**Task description:** Write the listing out again word for word. Pictures do not belong in the copy.

* * * * * * * * *

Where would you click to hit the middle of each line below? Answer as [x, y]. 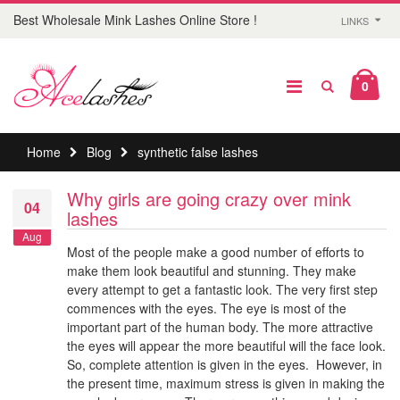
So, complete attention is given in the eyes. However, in [225, 365]
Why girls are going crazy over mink [209, 199]
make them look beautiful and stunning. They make [212, 271]
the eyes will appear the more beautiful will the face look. [226, 346]
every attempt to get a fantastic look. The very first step [222, 290]
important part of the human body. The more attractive [220, 327]
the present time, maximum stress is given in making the [226, 383]
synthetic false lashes [197, 152]

* * * * * * * * *

**Task result:**
Where would you click to hit the middle of each line below? Answer as [x, y]. 
So, complete attention is given in the eyes. However, in [225, 365]
Why girls are going crazy over mink [209, 199]
make them look beautiful and stunning. They make [212, 271]
the eyes will appear the more beautiful will the face look. [226, 346]
every attempt to get a fantastic look. The very first step [222, 290]
important part of the human body. The more attractive [220, 327]
the present time, maximum stress is given in making the [226, 383]
synthetic false lashes [197, 152]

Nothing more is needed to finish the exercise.